Dataset records below:
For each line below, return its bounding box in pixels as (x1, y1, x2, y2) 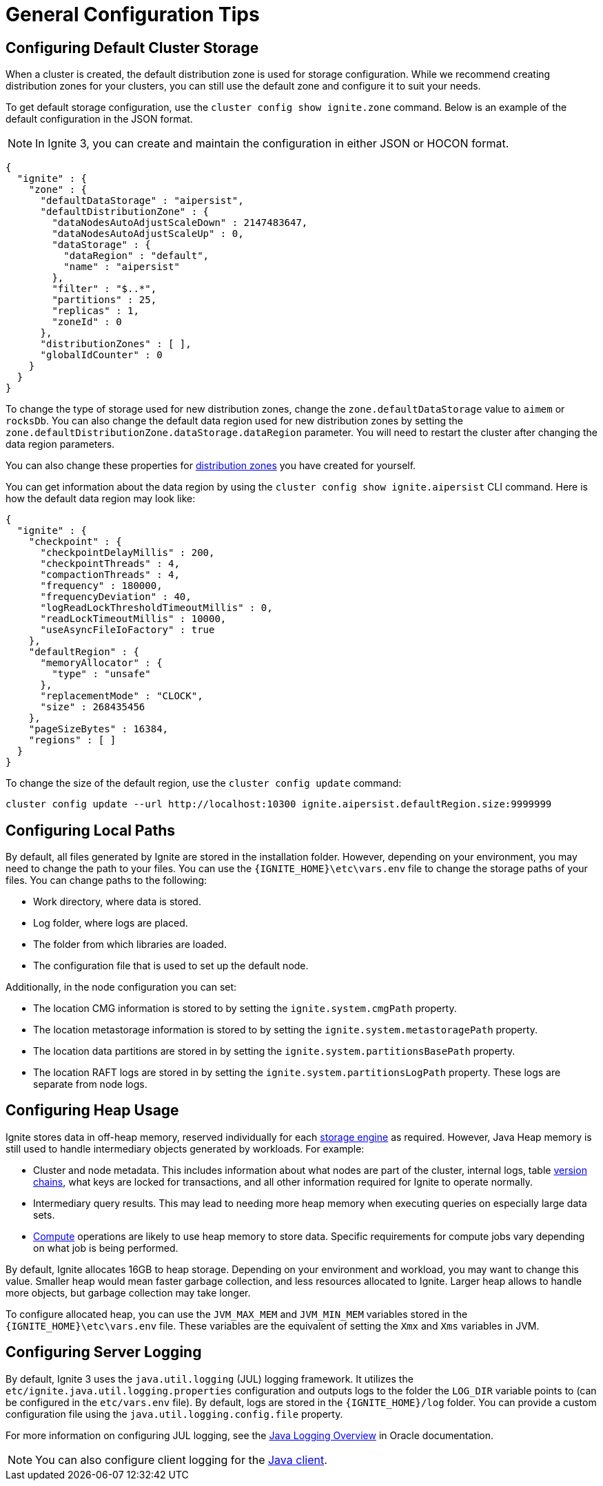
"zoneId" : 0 (52, 316, 122, 328)
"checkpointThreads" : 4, (40, 558, 180, 570)
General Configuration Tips (6, 3, 260, 26)
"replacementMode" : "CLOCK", (40, 690, 203, 702)
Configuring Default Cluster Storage (6, 39, 259, 56)
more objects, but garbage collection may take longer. (6, 1286, 251, 1299)
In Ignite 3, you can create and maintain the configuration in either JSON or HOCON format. (35, 136, 509, 151)
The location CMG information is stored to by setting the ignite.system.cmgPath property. (33, 1002, 457, 1015)
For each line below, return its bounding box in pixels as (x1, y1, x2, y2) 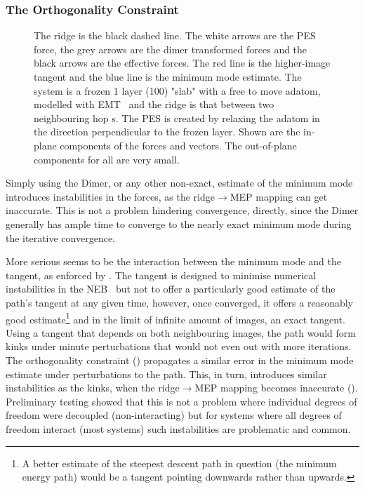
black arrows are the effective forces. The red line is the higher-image (34, 55, 331, 70)
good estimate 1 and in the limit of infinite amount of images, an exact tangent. (6, 309, 345, 326)
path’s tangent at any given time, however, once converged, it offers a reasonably (6, 295, 354, 309)
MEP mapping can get (230, 189, 328, 203)
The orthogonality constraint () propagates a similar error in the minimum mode (6, 352, 354, 367)
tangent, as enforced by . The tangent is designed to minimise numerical (6, 267, 317, 282)
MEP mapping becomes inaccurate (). (194, 380, 358, 395)
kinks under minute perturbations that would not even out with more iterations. (6, 339, 352, 354)
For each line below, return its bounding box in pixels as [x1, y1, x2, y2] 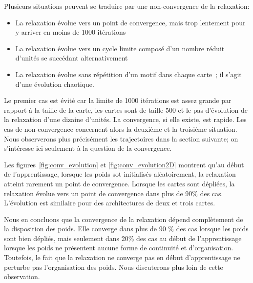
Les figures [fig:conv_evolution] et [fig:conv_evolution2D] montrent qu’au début [4, 159, 244, 169]
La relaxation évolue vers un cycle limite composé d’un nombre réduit [15, 43, 225, 53]
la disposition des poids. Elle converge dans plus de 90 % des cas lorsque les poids [4, 223, 249, 234]
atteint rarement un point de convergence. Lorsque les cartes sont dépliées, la [4, 178, 235, 188]
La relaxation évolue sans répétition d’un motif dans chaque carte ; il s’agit [15, 69, 242, 79]
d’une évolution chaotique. [15, 79, 94, 89]
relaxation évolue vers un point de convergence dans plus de [4, 188, 183, 198]
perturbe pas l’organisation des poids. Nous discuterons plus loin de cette [4, 262, 223, 272]
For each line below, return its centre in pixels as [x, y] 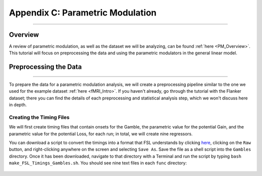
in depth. [18, 105]
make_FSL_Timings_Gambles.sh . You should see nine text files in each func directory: [98, 163]
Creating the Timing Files [39, 117]
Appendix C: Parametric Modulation [83, 13]
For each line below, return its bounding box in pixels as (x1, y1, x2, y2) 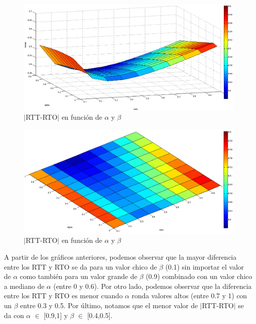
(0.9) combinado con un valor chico (145, 271, 253, 281)
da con (4, 310, 24, 320)
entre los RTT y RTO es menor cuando (4, 290, 123, 301)
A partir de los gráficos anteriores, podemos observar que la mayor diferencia (4, 252, 237, 262)
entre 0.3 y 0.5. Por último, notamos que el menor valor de (20, 300, 198, 310)
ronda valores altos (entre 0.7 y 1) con (131, 290, 247, 301)
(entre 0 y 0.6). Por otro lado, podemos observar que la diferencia (53, 280, 252, 291)
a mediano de (4, 280, 44, 291)
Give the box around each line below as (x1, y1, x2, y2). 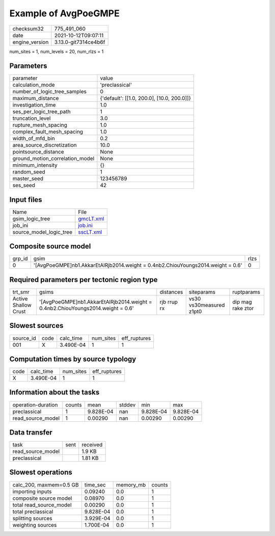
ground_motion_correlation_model (12, 155, 95, 162)
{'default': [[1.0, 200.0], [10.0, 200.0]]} (100, 95, 191, 102)
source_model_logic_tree (12, 228, 72, 236)
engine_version (12, 38, 49, 45)
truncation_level (12, 115, 51, 122)
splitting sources (12, 515, 53, 522)
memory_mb (116, 481, 146, 488)
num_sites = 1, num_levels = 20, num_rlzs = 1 (9, 48, 104, 55)
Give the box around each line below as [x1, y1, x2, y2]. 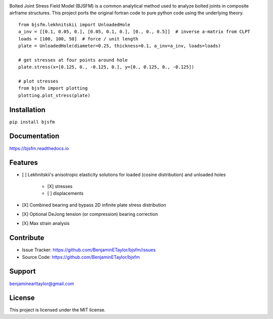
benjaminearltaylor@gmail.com [9, 281, 74, 287]
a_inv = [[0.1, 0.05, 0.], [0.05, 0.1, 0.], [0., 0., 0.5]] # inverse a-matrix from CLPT [18, 29, 250, 35]
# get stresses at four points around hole [18, 57, 128, 63]
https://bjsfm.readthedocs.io [9, 145, 69, 151]
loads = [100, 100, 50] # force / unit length [18, 36, 139, 41]
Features [9, 158, 38, 167]
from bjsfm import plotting [18, 85, 88, 91]
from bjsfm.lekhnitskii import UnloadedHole [18, 22, 131, 27]
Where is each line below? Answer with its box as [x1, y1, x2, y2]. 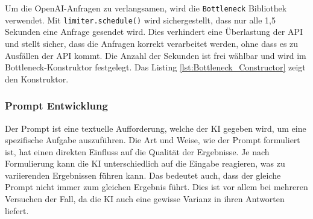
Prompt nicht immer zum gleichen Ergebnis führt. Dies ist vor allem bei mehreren [5, 180, 308, 193]
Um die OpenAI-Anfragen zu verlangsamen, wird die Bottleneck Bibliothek [5, 2, 287, 14]
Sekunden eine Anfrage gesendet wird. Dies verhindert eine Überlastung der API [5, 25, 303, 38]
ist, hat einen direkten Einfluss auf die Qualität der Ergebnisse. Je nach [5, 145, 270, 158]
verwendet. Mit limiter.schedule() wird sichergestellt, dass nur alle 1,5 [5, 13, 276, 26]
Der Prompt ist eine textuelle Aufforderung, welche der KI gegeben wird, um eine [5, 122, 306, 134]
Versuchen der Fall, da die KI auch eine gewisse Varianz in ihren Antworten [5, 193, 285, 205]
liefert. [5, 204, 29, 217]
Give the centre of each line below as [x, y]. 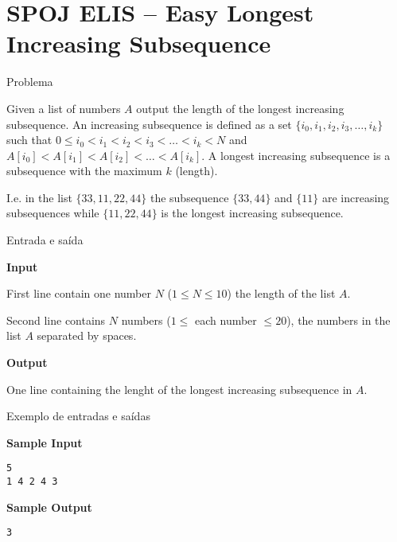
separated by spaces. [87, 335]
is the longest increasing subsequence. [252, 213]
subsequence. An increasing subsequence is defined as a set [149, 124]
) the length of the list [281, 293]
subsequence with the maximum [84, 171]
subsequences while [53, 213]
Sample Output [49, 507]
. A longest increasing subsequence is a [296, 155]
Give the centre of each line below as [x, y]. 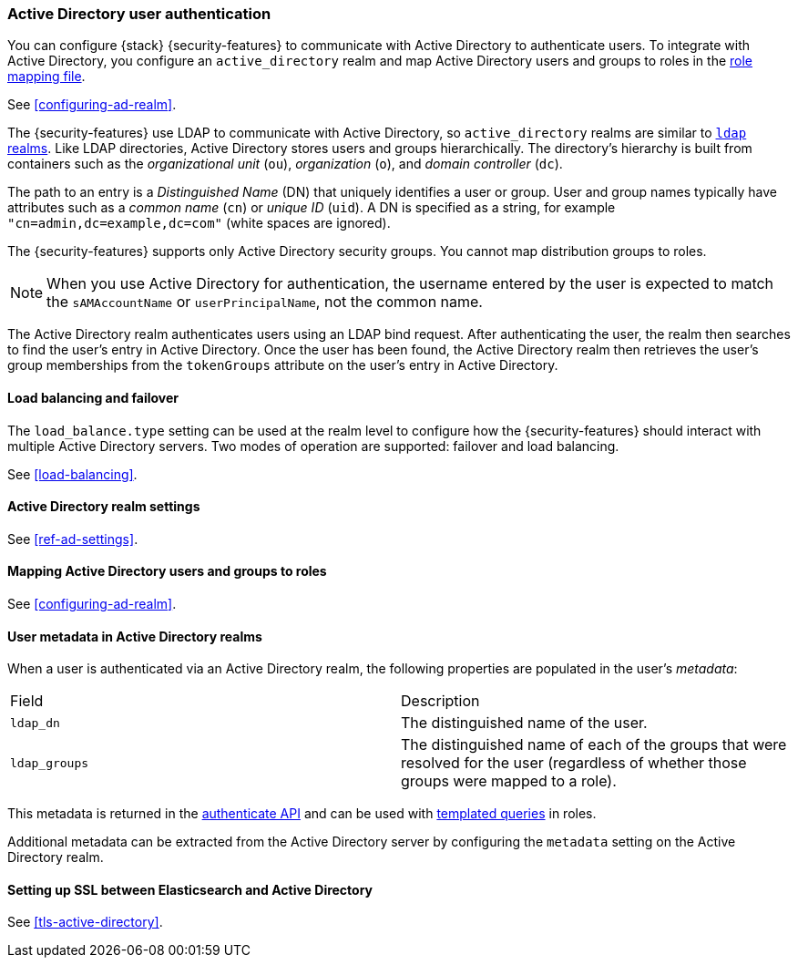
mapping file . [46, 77]
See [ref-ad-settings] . [73, 539]
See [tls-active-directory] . [85, 922]
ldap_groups [50, 763]
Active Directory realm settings [104, 507]
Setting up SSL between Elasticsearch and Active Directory [190, 889]
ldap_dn [35, 723]
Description [440, 701]
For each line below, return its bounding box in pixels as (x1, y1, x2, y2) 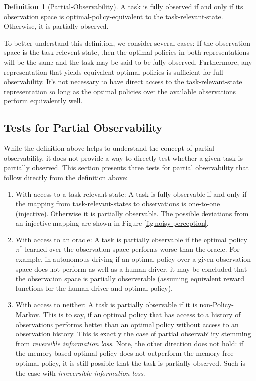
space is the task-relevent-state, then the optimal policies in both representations (4, 47, 249, 57)
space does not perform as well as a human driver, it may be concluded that (15, 263, 247, 274)
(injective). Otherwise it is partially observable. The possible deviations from (15, 208, 249, 218)
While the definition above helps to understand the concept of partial (4, 143, 214, 153)
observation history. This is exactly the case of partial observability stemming (15, 329, 251, 339)
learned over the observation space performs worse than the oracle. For (25, 244, 240, 254)
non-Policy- (199, 299, 234, 310)
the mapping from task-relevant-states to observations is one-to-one (15, 198, 220, 209)
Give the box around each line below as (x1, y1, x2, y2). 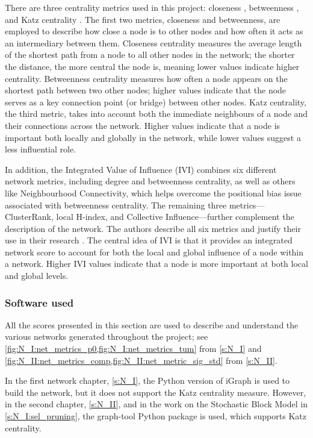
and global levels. (5, 269, 69, 282)
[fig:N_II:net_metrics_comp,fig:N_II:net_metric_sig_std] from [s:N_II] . (5, 354, 277, 366)
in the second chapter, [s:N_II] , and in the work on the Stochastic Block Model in (5, 398, 308, 410)
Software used (5, 295, 74, 310)
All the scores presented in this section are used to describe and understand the (5, 318, 299, 331)
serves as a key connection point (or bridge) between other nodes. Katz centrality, (5, 95, 306, 108)
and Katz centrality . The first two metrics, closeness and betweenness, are (5, 13, 280, 25)
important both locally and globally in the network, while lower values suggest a (5, 131, 301, 143)
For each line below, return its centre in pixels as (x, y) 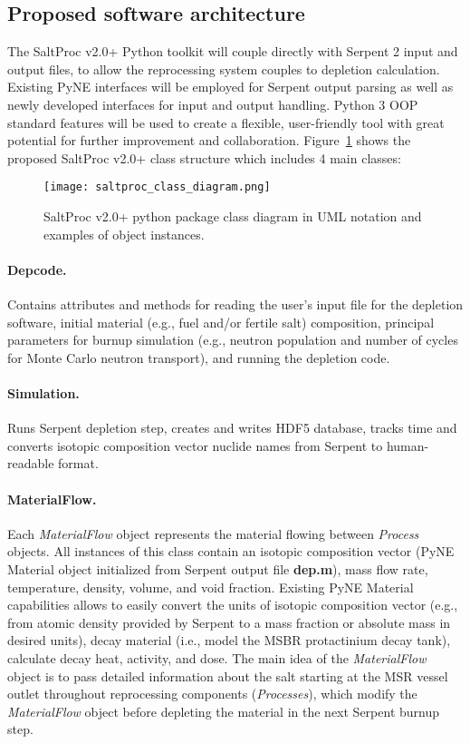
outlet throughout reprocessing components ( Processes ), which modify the (212, 694)
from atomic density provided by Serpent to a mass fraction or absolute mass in (229, 622)
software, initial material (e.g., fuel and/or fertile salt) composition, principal (221, 322)
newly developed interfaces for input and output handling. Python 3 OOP (213, 104)
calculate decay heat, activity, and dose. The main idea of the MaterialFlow (217, 657)
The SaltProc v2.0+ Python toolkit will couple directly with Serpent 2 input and (233, 51)
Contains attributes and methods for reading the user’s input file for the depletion (235, 304)
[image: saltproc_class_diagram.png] (157, 187)
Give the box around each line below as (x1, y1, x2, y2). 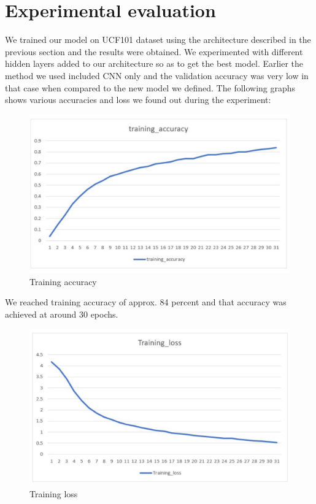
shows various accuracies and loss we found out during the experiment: (5, 93, 271, 106)
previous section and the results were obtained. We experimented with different (5, 45, 303, 58)
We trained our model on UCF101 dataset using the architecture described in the (5, 33, 311, 46)
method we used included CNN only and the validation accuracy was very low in (5, 69, 309, 82)
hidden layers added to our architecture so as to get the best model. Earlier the (5, 57, 304, 70)
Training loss (29, 487, 78, 500)
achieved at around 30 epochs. (5, 307, 118, 320)
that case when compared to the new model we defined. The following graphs (5, 81, 296, 94)
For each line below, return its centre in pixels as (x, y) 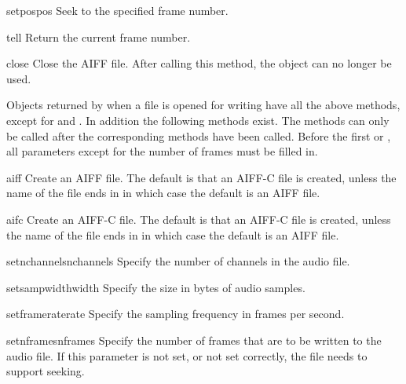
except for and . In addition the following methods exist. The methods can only (198, 120)
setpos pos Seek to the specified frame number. (117, 10)
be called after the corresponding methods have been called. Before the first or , (199, 135)
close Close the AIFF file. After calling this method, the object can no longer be (199, 63)
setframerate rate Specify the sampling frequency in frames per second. (176, 314)
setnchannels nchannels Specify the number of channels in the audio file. (178, 261)
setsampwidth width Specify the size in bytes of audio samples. (156, 287)
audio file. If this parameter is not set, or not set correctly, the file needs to (187, 355)
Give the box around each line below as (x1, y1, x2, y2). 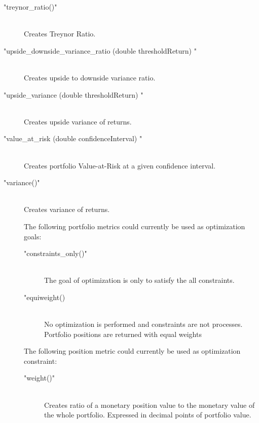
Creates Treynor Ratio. (24, 28, 96, 39)
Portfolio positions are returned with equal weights (44, 328, 202, 339)
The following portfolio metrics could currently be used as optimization (24, 221, 245, 231)
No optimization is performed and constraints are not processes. (44, 319, 243, 329)
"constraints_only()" (24, 248, 87, 259)
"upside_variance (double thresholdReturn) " (4, 89, 143, 100)
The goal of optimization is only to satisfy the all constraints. (44, 275, 235, 285)
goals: (24, 231, 42, 241)
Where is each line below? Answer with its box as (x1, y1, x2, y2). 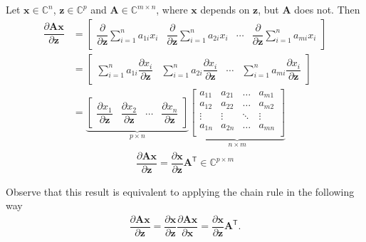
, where (156, 2, 188, 16)
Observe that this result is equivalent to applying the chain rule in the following (6, 184, 355, 199)
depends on (200, 2, 250, 16)
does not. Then (294, 2, 360, 16)
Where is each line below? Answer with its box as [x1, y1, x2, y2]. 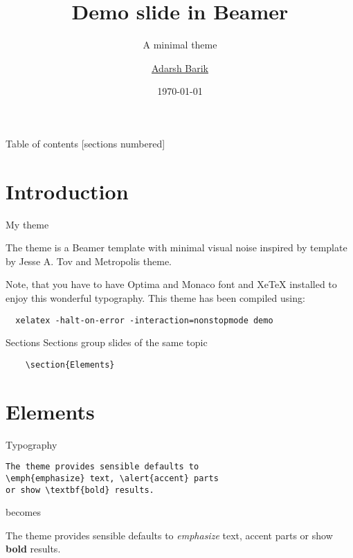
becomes [6, 505, 42, 519]
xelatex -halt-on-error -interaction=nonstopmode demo [15, 315, 273, 325]
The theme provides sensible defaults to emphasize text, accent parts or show [6, 528, 333, 542]
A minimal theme [143, 37, 217, 52]
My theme [6, 217, 49, 231]
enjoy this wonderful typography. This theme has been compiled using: [6, 291, 305, 305]
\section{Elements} [25, 359, 115, 370]
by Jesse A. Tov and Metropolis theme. [6, 253, 172, 268]
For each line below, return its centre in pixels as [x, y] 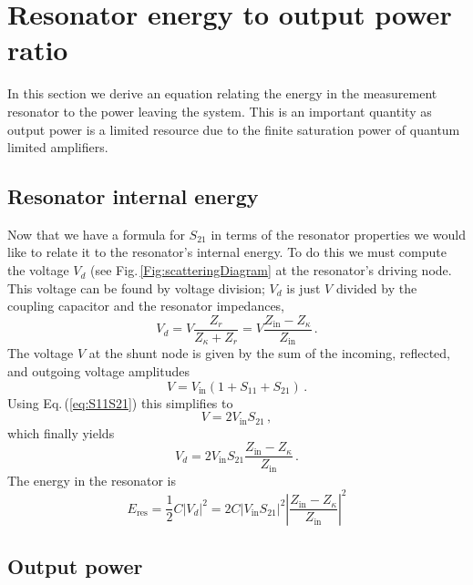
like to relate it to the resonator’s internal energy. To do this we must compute [227, 252]
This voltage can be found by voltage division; [136, 287]
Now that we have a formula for [96, 234]
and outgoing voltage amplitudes [98, 370]
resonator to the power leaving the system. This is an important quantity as [220, 111]
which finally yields [61, 432]
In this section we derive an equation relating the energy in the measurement [222, 93]
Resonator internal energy [133, 196]
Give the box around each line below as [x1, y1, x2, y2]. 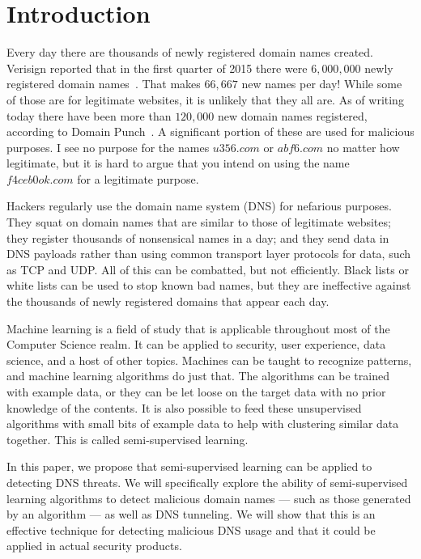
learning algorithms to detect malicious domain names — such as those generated [6, 489, 411, 506]
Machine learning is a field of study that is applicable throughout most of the [6, 320, 390, 337]
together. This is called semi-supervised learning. [6, 430, 249, 447]
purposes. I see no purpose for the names [6, 138, 210, 155]
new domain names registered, [218, 107, 368, 124]
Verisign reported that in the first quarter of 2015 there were [6, 59, 308, 76]
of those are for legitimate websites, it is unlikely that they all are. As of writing [6, 91, 404, 108]
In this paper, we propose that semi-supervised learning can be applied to [6, 458, 372, 475]
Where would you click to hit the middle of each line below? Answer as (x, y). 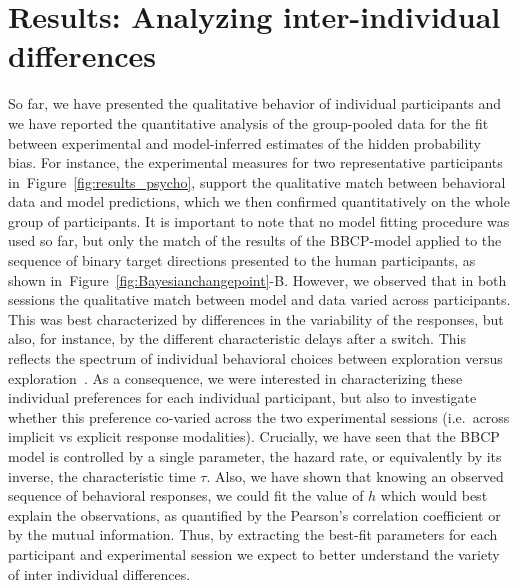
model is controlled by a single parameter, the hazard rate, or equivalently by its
End of Dataset records.
What is expected
From the material above, output only the span of lines that starts at the one containing "No optimization is" and finishes at the one containing "depends on (200, 2, 250, 16)", word for word and free of pictures.

Answer to this problem
No optimization is performed and constraints are not processes. (44, 319, 243, 329)
"constraints_only()" (24, 248, 87, 259)
"upside_variance (double thresholdReturn) " (4, 89, 143, 100)
The goal of optimization is only to satisfy the all constraints. (44, 275, 235, 285)
goals: (24, 231, 42, 241)
Where is each line below? Answer with its box as (x1, y1, x2, y2). 
, where (156, 2, 188, 16)
Observe that this result is equivalent to applying the chain rule in the following (6, 184, 355, 199)
depends on (200, 2, 250, 16)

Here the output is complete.